3.5.- Que la Fiscalía Treinta y Ocho Especializada de Bogotá estimó las aspiraciones incidentales de la mentada sociedad para ser reconocida como “tercero de buena fe” (18 de noviembre) y dio traslado de esa tramitación al juez de conocimiento para la posible restitución del dominio a la titular (folios 41 al 82 ídem).
3.6.- Que este último denegó la pretensión asegurando que el artículo 412 del Código de Procedimiento Penal le prohíbe variar su fallo y que no se le informó tempestivamente que otras personas tuvieran radicado algún privilegio sobre el terreno (11 de febrero de 2015), folios 83 al 85 ídem.
3.7.- Que el funcionario tampoco repuso su auto y concedió la alzada (13 de marzo), folios 86 al 88).
3.8.- Que la Sala de Decisión Penal de Extinción del Derecho de Dominio del respectivo Tribunal rechazó de plano el recurso vertical, aduciendo que de ser cierto lo alegado por la persona jurídica se estaría “frente a una vulneración del derecho al debido proceso”, pero que “al existir una condena en firme no es posible modificar aspectos relativos a la orden de comiso…”, e incluso era improcedente proveer sobre el remedio horizontal (folios 89 al 95).
4.- Se confirmará lo definido por el a-quo, porque:
4.1.- La Corte ha dicho que en la tarea de desatar los litigios sometidos a su composición, los falladores ordinarios gozan de una discreta y razonable libertad para la exégesis del ordenamiento patrio, motivo por el cual el constitucional no puede inmiscuirse en su actividad, a excepción de cuando incurran en una desviación protuberante o grosera de la ley.

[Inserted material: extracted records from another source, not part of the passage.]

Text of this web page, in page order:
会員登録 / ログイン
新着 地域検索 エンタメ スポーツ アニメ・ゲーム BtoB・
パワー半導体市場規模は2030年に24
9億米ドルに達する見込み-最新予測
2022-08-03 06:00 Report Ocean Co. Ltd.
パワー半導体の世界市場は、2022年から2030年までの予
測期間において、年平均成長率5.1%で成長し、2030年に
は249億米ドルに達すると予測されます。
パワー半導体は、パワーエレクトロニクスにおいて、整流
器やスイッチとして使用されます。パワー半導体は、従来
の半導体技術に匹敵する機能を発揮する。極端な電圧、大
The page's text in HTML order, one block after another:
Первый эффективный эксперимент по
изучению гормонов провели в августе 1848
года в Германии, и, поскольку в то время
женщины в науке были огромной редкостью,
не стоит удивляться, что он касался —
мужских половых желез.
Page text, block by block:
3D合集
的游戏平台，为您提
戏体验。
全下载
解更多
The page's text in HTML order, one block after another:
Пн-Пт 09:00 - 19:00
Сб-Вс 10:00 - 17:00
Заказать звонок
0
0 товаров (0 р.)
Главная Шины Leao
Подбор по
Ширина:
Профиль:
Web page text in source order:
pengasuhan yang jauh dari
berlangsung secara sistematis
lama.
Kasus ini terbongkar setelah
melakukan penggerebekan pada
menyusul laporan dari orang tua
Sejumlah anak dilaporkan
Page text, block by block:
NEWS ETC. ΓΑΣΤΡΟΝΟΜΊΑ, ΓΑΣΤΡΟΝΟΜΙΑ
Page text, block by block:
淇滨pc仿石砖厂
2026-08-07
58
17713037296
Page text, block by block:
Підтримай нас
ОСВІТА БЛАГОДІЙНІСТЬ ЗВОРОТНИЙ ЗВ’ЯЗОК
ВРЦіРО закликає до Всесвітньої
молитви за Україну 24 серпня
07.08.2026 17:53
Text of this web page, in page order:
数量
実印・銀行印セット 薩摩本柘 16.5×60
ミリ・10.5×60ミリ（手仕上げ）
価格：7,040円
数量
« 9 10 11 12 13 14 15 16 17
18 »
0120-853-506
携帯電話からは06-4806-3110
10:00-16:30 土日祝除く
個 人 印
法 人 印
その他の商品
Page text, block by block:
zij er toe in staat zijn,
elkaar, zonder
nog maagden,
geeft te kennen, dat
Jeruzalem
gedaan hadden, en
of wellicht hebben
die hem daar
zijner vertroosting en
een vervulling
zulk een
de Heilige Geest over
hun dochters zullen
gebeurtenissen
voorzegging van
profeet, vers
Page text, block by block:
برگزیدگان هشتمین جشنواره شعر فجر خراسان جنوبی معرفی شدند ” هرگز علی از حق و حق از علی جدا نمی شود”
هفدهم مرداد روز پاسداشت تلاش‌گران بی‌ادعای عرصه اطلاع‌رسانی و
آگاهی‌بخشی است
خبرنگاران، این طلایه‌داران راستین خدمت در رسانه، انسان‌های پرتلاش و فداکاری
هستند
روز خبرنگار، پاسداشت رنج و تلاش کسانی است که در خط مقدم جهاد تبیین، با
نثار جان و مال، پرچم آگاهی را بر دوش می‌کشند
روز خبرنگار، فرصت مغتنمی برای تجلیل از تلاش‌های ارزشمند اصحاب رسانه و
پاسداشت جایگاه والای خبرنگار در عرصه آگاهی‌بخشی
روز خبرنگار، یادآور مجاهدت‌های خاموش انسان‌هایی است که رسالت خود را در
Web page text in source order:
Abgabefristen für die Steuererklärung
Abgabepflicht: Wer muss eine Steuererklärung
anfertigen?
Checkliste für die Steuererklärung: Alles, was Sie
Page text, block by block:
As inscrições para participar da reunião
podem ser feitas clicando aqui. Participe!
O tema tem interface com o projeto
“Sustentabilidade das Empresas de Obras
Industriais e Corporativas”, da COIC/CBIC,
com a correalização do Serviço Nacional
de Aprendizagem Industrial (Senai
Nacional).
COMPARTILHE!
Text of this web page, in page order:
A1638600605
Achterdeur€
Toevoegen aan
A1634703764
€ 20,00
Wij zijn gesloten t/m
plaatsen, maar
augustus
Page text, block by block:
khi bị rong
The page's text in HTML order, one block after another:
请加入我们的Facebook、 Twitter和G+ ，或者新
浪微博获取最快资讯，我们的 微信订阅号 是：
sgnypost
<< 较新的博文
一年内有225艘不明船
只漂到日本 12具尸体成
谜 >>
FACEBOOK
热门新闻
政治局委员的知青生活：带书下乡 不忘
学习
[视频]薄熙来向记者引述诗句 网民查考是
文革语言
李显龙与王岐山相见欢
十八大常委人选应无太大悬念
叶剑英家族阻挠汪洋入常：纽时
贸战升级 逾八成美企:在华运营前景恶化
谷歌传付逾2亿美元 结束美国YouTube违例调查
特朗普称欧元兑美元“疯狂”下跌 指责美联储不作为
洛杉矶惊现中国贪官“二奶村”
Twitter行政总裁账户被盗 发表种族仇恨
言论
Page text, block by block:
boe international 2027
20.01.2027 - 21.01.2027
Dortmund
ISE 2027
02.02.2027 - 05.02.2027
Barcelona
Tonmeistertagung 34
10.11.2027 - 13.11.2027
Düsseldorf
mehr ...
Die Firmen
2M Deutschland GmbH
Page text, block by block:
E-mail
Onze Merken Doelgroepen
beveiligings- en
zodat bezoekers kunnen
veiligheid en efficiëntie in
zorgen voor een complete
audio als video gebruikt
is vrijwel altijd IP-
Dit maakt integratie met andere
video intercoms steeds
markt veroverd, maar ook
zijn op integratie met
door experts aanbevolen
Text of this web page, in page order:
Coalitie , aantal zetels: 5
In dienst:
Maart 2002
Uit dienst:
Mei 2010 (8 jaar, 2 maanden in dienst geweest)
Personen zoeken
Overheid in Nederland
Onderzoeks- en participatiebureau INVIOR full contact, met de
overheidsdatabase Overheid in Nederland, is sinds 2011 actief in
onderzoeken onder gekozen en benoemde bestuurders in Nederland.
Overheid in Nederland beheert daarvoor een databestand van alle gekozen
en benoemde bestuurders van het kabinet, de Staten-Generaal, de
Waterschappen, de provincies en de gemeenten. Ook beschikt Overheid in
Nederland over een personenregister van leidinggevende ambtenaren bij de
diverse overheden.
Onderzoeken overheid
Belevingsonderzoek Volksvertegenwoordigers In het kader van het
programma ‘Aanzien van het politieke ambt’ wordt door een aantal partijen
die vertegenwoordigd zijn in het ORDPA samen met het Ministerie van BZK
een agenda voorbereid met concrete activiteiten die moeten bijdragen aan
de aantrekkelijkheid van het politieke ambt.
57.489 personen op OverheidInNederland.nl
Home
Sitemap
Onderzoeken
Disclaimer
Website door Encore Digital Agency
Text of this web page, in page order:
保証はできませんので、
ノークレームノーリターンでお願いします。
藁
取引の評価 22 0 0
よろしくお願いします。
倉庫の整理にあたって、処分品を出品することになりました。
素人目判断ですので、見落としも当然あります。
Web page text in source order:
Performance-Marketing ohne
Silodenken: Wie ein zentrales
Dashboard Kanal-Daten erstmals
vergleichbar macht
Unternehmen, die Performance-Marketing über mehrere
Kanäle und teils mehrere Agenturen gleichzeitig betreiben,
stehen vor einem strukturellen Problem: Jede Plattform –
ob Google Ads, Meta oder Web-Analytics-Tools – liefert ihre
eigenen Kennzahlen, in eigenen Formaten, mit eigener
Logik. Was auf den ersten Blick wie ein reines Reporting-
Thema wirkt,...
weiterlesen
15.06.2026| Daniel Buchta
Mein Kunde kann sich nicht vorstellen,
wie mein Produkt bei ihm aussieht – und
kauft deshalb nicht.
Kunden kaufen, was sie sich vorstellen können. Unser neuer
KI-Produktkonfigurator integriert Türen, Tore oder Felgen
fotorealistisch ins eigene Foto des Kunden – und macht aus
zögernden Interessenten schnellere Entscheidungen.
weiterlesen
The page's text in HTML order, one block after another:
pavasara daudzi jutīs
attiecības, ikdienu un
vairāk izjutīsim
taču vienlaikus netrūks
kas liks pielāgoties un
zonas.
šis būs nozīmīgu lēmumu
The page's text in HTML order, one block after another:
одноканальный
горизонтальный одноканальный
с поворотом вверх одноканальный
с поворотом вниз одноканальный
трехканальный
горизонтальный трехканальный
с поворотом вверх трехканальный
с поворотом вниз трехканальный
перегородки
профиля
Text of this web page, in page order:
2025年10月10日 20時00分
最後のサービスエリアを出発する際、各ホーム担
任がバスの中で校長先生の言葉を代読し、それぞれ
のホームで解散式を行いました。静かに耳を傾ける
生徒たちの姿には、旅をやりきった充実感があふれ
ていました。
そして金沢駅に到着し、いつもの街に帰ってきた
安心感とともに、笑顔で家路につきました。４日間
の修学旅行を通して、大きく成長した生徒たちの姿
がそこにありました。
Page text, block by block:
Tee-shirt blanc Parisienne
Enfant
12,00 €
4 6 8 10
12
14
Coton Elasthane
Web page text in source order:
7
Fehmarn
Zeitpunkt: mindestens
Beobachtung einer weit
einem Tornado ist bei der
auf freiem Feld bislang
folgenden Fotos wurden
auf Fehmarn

El planteamiento ha sido reiterado en varias oportunidades, al predicar que
(…) el Juez natural está dotado de discreta autonomía para interpretar las leyes, de modo que el amparo sólo se abre paso si ‘se detecta un error grosero o un yerro superlativo o mayúsculo que, abrupta y paladinamente cercene el ordenamiento positivo; cuando tenga lugar un ostensible e inadmisible resquebrajamiento de la función judicial; en suma, cuando se presenta una vía de hecho, así denominada por contraponerse en forma manifiesta al sistema jurídico, es posible reclamar el amparo del derecho fundamental constitucional vulnerado o amenazado (…), CSJ STC 22 feb. 2008, exp. 2007-03702-01, STC 1° ag. 2013, exp. 01622-00 y STC2015, 12 mar. rad. 00467-00.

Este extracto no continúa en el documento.